Problem Type 1: What will be the remainder when p + q +r +… is divided by d
What will be the remainder when 63 + 67 +81 is divided by 11 ?
Solution: Instead we add up all numbers, lets do it separately
63 when divided by 11 gives 5 as quotient and 8 as remainder.
67 when divided by 11 gives 6 as quotient and 1 as remainder.
81 when divided by 11 gives 7 as quotient and 4 as remainder.
Now the remainders are 8, 1 and 4 respectively.
By adding all the remainders 8+1+4=13, the sum of remainders is greater than the divisor
Therefore again the sum of remainders is divided by the divisor i.e. by 11
On dividing 13 by 11,quotient will be 1 and 2 will be the remainder
Hence the remainder on dividing 63 +67 +81 by 11 will be 2.
Now the question arises that by dividing 53 sticks in groups of 5 we are left with 3 extra sticks.

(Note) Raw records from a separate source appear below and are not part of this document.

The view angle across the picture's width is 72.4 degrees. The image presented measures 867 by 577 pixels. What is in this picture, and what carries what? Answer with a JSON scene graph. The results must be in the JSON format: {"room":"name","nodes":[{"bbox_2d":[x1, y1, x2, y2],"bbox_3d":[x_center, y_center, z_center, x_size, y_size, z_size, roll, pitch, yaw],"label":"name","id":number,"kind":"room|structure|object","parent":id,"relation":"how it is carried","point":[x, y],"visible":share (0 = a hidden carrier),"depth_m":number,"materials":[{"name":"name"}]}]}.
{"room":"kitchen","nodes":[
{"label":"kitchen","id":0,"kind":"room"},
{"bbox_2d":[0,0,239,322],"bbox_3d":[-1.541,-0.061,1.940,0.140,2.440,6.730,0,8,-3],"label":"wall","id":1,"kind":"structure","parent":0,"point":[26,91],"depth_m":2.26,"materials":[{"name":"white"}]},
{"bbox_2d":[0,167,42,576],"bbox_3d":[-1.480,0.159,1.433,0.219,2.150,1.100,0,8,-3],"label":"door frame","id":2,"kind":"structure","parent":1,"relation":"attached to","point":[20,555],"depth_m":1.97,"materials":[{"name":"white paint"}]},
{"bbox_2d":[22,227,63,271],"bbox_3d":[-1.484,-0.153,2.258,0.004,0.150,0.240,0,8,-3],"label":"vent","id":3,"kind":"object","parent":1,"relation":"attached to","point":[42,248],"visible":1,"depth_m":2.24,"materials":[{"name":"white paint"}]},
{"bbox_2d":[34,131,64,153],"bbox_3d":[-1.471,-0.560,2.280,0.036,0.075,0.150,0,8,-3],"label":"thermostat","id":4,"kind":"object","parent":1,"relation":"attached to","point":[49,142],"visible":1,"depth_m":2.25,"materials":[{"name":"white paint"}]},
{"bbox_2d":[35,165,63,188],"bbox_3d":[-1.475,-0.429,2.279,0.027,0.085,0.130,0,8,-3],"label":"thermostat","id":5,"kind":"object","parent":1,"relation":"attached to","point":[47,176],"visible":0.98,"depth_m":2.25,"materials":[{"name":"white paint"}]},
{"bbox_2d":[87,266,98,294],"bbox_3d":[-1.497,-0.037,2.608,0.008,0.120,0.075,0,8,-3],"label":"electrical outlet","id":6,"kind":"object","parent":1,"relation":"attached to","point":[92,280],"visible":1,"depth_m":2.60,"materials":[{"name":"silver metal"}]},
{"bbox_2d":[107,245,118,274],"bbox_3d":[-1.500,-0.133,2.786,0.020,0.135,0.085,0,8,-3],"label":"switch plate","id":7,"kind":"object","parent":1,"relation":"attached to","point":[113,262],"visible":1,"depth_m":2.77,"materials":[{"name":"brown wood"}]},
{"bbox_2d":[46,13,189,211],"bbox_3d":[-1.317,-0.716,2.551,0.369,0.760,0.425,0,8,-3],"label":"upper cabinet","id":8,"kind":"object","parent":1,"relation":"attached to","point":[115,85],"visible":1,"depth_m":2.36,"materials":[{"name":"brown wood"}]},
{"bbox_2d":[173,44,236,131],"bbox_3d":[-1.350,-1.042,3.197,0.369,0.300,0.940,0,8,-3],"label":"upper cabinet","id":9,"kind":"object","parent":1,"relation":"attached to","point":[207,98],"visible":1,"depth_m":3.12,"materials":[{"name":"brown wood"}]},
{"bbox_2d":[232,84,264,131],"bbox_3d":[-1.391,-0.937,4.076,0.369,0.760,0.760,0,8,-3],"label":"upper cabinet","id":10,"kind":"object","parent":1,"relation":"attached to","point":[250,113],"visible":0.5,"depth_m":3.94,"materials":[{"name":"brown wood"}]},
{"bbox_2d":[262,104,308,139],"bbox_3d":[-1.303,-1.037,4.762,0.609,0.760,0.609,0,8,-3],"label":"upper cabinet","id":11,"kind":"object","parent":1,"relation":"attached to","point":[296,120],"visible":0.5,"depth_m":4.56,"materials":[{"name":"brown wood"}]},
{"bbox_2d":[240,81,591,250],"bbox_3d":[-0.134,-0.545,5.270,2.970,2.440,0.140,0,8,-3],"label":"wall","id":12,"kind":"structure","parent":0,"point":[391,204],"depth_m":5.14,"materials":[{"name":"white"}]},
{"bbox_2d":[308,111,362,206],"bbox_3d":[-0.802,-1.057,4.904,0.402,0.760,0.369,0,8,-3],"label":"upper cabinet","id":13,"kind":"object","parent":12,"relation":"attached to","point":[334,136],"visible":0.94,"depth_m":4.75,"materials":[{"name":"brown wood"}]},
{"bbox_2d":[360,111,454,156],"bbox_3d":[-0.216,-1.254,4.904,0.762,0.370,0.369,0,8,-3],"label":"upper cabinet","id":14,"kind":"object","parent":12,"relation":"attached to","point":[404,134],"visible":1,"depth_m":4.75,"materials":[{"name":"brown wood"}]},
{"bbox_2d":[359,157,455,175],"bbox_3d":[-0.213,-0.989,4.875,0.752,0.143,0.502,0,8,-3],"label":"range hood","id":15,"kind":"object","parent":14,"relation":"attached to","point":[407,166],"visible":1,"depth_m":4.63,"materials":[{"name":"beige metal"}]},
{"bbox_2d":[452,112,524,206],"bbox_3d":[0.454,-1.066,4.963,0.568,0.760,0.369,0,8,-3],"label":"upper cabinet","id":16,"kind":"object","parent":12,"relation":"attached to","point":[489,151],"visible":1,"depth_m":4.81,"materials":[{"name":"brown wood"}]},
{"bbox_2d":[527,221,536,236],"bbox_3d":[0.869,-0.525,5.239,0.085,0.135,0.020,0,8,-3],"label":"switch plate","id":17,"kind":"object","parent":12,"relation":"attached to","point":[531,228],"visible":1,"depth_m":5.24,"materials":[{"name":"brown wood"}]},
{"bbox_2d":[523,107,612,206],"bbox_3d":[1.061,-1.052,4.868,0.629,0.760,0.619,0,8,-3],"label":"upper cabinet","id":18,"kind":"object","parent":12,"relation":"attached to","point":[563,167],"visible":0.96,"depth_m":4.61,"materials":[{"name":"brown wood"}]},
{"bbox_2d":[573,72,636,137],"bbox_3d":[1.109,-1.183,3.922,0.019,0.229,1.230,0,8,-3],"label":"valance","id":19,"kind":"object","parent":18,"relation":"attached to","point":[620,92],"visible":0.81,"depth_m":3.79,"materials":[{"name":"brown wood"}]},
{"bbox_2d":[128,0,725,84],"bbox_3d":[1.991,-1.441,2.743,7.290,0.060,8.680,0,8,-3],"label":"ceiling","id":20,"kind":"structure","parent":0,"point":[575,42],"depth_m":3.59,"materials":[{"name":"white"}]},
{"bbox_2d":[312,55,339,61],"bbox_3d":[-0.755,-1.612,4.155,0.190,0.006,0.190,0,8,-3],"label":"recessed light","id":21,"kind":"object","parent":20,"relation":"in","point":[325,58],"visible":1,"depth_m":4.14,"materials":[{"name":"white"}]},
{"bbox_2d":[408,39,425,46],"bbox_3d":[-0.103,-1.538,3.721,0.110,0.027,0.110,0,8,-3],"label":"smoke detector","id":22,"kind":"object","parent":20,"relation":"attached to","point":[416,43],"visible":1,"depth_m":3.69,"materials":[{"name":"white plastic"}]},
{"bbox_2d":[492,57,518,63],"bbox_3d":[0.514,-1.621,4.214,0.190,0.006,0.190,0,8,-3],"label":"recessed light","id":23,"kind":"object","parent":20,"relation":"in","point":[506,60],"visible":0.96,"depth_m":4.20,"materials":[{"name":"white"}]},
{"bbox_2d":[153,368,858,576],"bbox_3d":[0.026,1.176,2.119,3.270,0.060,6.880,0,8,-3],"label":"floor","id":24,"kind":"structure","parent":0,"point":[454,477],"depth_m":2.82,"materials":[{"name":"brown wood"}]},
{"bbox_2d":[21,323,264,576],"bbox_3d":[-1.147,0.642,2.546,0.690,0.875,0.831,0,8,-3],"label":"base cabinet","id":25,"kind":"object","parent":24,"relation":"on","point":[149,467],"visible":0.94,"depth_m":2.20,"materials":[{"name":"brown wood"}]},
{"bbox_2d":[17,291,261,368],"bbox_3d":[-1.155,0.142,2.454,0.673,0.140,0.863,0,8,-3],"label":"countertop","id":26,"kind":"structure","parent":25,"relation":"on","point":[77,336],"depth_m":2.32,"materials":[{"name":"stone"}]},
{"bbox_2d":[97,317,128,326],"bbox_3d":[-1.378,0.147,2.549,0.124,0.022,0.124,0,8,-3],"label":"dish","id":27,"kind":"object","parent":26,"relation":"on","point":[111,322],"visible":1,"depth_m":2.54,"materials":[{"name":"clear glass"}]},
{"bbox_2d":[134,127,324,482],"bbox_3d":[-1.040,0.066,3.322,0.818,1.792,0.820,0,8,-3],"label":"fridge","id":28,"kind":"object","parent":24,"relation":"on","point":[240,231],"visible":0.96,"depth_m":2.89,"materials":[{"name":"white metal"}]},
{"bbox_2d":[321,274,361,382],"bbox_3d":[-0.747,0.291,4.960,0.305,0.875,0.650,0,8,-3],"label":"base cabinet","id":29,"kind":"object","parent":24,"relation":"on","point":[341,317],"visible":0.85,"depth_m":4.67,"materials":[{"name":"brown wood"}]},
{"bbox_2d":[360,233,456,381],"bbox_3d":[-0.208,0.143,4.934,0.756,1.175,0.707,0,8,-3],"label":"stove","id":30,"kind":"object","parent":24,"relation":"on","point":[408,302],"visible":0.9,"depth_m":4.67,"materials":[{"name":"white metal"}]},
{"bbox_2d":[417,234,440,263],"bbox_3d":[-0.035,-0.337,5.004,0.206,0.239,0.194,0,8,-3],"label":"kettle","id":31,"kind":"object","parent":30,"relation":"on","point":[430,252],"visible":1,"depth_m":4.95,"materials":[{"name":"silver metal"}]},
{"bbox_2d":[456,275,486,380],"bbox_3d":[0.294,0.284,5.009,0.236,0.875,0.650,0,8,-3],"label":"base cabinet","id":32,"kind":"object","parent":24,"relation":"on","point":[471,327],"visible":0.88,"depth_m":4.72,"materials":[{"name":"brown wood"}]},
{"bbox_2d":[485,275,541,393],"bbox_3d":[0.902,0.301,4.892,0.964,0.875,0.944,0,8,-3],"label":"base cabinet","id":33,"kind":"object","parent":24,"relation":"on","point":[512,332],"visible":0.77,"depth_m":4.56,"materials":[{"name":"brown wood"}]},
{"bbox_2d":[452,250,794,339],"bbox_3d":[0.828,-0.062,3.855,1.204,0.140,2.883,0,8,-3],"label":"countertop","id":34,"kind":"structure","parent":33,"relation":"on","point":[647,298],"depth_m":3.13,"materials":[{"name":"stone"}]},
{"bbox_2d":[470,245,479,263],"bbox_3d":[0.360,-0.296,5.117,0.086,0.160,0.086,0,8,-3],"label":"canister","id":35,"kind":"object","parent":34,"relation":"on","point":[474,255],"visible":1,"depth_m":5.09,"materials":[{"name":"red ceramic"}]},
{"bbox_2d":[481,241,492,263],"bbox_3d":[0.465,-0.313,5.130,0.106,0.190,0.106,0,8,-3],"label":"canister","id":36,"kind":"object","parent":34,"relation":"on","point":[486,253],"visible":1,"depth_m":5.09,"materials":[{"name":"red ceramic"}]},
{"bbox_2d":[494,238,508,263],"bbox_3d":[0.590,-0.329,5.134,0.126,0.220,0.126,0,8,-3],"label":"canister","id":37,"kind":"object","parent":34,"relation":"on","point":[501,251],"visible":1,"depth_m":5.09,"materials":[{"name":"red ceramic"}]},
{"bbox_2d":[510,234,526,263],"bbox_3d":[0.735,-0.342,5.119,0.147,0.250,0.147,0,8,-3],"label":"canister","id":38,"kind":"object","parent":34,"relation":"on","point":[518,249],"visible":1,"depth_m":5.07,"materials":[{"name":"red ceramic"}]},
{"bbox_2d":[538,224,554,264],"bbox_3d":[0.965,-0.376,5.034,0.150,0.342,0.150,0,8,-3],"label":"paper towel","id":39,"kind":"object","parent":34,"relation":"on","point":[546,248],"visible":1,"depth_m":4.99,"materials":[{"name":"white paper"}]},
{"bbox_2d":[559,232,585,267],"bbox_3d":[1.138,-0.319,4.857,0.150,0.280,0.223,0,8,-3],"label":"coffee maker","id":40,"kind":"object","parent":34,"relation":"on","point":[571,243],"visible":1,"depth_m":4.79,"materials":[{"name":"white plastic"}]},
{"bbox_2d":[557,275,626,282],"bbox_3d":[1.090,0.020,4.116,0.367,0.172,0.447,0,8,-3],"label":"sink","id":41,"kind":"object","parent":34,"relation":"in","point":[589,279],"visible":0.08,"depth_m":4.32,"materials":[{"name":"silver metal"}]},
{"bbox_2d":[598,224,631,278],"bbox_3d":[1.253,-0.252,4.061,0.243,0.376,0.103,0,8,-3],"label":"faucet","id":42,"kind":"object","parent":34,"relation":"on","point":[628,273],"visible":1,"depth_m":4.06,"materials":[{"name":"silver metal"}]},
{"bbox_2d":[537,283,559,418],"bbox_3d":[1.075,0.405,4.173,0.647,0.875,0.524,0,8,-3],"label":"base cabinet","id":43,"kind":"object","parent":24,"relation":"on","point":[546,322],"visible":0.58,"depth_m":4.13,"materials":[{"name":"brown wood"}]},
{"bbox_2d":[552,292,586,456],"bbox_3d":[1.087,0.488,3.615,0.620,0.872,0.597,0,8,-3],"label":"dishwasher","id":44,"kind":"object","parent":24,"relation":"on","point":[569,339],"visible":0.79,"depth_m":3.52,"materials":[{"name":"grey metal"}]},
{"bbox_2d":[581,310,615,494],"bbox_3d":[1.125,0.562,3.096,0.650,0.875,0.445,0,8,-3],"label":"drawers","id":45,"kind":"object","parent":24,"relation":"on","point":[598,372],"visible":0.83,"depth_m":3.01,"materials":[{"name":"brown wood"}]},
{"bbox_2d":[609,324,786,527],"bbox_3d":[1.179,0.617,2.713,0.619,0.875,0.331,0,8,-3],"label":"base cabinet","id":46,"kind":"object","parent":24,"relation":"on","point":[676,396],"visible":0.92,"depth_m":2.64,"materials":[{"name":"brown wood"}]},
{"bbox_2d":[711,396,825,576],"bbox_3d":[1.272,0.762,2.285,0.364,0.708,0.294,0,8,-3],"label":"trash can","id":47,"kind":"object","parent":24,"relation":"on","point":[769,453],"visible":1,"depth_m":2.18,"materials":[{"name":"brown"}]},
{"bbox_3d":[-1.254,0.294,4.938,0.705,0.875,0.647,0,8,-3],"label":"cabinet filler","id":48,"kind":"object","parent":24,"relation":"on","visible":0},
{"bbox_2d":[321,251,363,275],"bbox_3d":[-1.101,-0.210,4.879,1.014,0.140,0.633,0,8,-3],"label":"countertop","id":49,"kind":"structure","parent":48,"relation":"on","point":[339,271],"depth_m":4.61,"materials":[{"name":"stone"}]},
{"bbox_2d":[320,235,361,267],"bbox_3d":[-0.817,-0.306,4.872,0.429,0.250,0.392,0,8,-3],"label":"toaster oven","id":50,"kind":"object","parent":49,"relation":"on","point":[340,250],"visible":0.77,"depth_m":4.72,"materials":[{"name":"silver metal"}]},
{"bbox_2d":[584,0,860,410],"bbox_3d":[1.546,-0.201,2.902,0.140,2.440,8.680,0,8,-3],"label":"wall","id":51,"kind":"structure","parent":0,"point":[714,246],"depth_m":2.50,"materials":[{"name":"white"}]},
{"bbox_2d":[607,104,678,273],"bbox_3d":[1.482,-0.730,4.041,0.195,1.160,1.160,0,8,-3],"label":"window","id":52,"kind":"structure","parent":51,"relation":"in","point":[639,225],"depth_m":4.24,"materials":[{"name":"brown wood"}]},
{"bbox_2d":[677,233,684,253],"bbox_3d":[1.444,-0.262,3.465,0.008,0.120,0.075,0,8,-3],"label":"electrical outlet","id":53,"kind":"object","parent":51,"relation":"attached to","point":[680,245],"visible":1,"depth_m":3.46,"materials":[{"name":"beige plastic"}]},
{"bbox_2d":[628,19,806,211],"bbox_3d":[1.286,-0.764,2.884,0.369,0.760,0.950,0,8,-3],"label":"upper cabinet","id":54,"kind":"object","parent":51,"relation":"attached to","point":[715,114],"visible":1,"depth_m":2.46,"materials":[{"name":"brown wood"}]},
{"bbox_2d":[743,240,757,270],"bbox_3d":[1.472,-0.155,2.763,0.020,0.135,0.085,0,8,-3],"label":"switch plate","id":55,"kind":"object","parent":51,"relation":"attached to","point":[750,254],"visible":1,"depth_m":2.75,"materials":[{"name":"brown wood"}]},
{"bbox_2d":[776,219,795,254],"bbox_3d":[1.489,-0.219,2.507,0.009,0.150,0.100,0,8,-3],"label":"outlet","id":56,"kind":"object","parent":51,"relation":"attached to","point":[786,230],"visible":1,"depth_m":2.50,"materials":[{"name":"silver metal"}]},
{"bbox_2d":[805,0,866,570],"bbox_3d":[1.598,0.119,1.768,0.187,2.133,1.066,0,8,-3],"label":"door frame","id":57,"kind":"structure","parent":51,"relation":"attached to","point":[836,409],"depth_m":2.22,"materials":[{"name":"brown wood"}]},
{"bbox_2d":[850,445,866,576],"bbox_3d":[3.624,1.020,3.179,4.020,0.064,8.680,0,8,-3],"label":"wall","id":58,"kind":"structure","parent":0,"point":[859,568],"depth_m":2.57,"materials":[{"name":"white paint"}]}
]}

Then how many more sticks should be added to this bundle so that the left out sticks are again 3?
If we want left out sticks to be 3 again then we should add minimum 5 more sticks or
10,15,20 ,….., 5n.
But remember the additional sticks should be multiple of 5.
53 when divided by 5 gives 10 as quotient and 3 as remainder and adding multiple of 5 is equivalent to adding remainder zero every time.
Let’stake an example to understand this
Problem Type 2:When the remainder is same on dividing a number ‘a’ by different divisors.
What is the minimum two-digit number which when divided by 3, 4 and 5 leaves 2 as the remainder each time?
The question would have been easy if we were asked about minimum number, which is completely divisible by three numbers 3,4 and 5 then we can say it should be least common multiple of 3,4 and 5 i.e. 60. Again 60 is the number which is completely divisible by 3,4,5 but if we want 2 remainder in each case then add 2 in 60 i.e. 62 will be the minimum two digit number which when divided by 3, 4 and 5 leaves 2 as the remainder each time.